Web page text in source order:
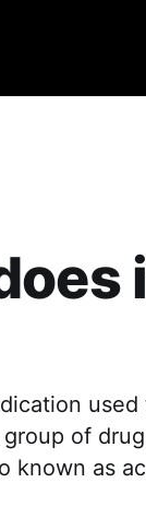
used
of
known as
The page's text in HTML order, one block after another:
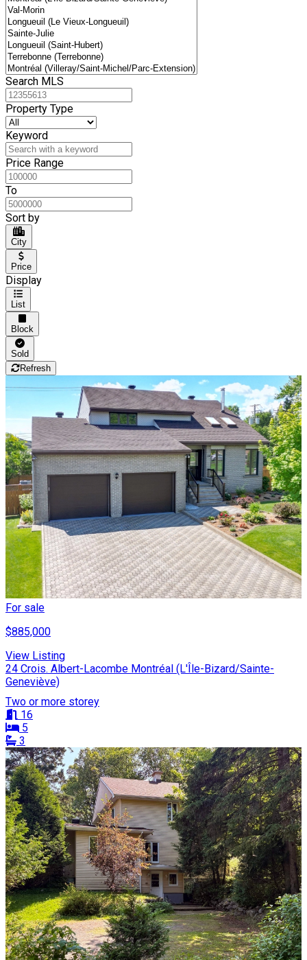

ASSIGNMENT:
Excluding every picture, set down the listing exactly.

EXERCISE SOLUTION:
Web page text in source order:
used
of
known as
The page's text in HTML order, one block after another:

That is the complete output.